Anyway, with PostgreSQL 17, this is changed. The tarball generation is still invoked by calling make dist, but that internally now calls git archive. git archive packs the files belonging to a given Git commit into a tar (or other) archive in a reproducible and verifiable way. Therefore, if I now run make dist on a given commit (such as a release tag), then I will get the exact same (bit-identical) tarball as the next person. A packager can now trace the tarball back to the Git repository, and in turn an end-user can trace a binary package back to the Git repository as well (assuming reproducible builds, which is an ongoing struggle).

(To be clear, this change is only in major version PostgreSQL 17 and (presumably) future major versions. The maintenance releases for older major versions (16 and back) will continue to be published using the old method until they go out of support.)

Getting this to work was also not entirely straightforward. You need to carefully calibrate the git archive options to make sure this works consistently across platforms and local Git configurations. Which is why we’re keeping the make dist invocation as a wrapper. Also, you need a new enough version of Git for this (2.38.0 or newer). Currently, the Git version used to produce the release tarballs (on the above-mentioned “clean” box) is too old to create reproducible .tar.gz tarballs, but it will create reproducible .tar.bz2 tarballs. The latter is what most users and packagers use anyway. If you care about this, avoid the .tar.gz for now.

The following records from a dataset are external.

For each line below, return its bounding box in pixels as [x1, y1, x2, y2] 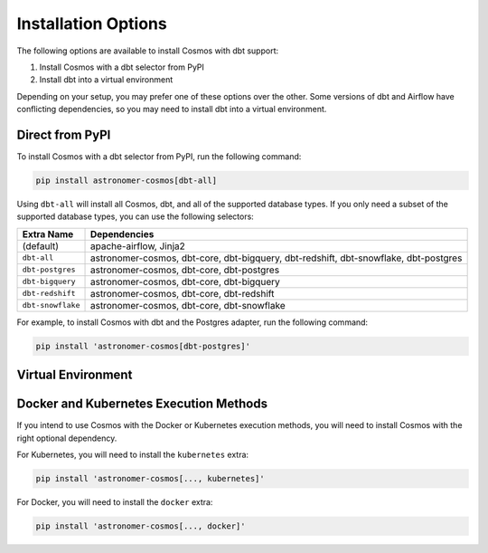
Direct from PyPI [16, 127, 111, 142]
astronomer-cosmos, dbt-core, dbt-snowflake [89, 299, 286, 311]
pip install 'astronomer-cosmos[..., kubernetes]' [35, 473, 266, 484]
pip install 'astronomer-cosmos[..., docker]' [35, 521, 246, 531]
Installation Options [16, 14, 167, 33]
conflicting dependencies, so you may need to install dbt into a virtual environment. [16, 104, 327, 115]
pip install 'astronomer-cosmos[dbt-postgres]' [35, 340, 250, 351]
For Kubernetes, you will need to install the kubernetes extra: [16, 449, 249, 461]

(Update 2024-09-25: This has been addressed for the 17.0 final release. The Git version on the “clean” box was upgraded, and the .tar.gz tarballs are also reproducible now.)

I think this is progress, if you care about software supply chain integrity. (It’s also a relief if you care about maintaining the build system.) There are certainly more things that could be done. One thing mentioned above is that reproducible builds don’t work for PostgreSQL in all situations. My understanding is that this needs to be fixed elsewhere, though. Another topic is more traceability about how things get into the Git repository. The make dist change only ensures that once code is in the Git repository, you can trace it from there, ideally all the way to the end user installation. There are, of course, various technical and social processes in the PostgreSQL developer community that monitor the integrity of the source code, but there is nothing currently that checks in a computerized, cryptographic way the origin of what goes into the Git repository. So something like signed commits might be worth looking into in the future in order to improve this further.